American science fiction writer

David Wayne Menefee is an American science fiction writer from Fort Worth, Texas. After his work as a journalist for the Dallas Times Herald, he wrote and published several nonfiction works before venturing into science fiction with The Questionable Olga Schumaker Story series. In addition, he has served as an editor on numerous other books.

The Questionable Olga Schumaker Story series includes SKY KING (2024), The Final Journey to the Center of the Earth, ZION, RA, and others.

==Biography==
He was born in Fort Worth, Texas, a member of a long-established family among the earliest American settlers in Texas. The Menefee family is honored with an historical marker administered by the Texas Historical Commission. His great-great-grandfather, William Menefee, was one of the signers of the Texas Declaration of Independence from Mexico. William's portrait hangs in the San Jacinto Monument in San Jacinto, Texas.

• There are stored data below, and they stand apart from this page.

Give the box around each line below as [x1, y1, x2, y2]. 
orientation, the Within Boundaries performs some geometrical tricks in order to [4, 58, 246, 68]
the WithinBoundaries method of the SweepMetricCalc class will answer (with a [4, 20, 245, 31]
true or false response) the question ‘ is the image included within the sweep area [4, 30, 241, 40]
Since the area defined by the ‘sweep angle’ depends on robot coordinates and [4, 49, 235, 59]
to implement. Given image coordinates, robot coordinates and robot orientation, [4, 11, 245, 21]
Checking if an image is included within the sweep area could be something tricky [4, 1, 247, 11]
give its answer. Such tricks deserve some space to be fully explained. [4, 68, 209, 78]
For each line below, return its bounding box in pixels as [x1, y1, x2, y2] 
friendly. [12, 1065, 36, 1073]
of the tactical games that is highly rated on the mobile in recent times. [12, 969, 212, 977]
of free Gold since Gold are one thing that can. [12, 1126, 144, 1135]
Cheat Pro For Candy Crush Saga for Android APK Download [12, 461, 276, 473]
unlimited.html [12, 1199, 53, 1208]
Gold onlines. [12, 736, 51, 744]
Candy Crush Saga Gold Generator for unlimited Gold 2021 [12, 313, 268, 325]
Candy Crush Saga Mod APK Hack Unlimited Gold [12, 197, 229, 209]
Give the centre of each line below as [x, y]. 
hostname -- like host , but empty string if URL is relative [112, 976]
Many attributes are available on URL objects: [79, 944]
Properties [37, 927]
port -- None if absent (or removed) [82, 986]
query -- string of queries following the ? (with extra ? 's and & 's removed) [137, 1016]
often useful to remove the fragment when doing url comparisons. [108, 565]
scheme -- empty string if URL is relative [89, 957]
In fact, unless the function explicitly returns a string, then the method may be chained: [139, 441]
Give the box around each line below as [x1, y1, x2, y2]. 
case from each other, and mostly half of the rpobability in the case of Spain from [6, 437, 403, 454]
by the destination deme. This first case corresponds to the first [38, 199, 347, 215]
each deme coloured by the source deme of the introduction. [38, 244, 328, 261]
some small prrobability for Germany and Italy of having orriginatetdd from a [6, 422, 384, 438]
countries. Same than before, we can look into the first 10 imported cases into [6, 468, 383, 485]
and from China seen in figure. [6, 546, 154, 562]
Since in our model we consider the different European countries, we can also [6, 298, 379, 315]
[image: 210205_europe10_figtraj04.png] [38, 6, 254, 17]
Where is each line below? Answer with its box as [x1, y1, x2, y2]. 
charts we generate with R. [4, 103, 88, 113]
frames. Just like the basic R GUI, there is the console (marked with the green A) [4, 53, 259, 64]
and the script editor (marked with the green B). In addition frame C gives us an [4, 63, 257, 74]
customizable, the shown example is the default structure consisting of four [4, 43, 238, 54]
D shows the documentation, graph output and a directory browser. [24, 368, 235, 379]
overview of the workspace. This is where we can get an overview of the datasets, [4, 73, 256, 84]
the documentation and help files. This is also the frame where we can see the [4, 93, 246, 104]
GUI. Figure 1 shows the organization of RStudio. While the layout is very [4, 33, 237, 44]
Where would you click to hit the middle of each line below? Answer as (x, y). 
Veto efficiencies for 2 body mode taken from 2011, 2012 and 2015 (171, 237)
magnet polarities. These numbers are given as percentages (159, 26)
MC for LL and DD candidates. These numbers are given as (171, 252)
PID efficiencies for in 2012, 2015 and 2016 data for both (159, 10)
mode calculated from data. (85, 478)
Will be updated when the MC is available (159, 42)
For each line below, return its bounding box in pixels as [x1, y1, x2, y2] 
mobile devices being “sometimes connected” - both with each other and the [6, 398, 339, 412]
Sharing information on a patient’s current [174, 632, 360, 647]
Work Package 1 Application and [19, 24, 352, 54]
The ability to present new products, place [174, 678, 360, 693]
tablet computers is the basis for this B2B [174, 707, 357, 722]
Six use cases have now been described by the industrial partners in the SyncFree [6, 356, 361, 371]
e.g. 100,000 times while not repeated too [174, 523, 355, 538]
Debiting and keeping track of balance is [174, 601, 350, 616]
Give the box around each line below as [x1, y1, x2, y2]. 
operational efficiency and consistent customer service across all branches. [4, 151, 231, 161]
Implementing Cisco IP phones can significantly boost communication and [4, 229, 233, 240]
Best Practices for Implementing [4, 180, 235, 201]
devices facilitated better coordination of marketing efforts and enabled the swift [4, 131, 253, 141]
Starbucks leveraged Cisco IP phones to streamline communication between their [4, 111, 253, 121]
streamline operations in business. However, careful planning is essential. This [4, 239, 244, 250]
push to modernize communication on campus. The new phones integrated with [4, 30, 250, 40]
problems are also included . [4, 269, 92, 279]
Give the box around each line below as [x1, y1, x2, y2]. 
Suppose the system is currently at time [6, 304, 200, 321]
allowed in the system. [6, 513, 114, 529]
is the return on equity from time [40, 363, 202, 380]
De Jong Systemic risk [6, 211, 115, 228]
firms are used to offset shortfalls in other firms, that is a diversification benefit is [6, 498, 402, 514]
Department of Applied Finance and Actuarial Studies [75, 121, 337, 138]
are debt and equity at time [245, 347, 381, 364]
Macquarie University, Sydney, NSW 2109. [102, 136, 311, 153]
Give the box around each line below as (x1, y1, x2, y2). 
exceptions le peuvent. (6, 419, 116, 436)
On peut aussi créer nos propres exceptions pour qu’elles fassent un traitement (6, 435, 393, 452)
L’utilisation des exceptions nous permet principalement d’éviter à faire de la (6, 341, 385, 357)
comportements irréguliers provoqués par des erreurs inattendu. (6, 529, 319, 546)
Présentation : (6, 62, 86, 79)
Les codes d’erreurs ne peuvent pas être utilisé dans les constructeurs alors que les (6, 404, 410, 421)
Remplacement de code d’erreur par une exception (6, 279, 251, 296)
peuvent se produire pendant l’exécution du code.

Menefee started his writing career in 1979 as a writer and marketing representative for the Dallas Times Herald, working for twelve years during an era characterized by fierce competition with an archrival, the Dallas Morning News. In 1991, the Dallas Morning News bought out the Herald, closed the business, and within weeks, razed the building to the ground. Associates from the Dallas Morning News invited Menefee to join their operation, which combined their circulation with subscribers obtained by their acquisition of the Herald. Menefee took on leadership responsibilities with their locally produced version of Parade Magazine, for which he anonymously contributed many articles.

==Freelance writer and editor==
Since 2000, Menefee has worked in the science fiction genre. Initially, Menefee, like many of his contemporaries, broke away from the newspaper industry in 2003 when failing economics forced many publications to downsize or close altogether. He struck out on his own as a freelance writer, immediately finding success with several books about the silent film era: Sarah Bernhardt in the Theater of Films and Sound Recordings (McFarland, 2003), The First Female Stars: Women of the Silent Era (Greenwood Praeger, 2004), and The First Male Stars: Men of the Silent Era (BearManor Media, 2008).

His Richard Barthelmess: A Life in Pictures (2009) was named by the San Francisco Examiner as one of the Top Ten Film Books of 2009.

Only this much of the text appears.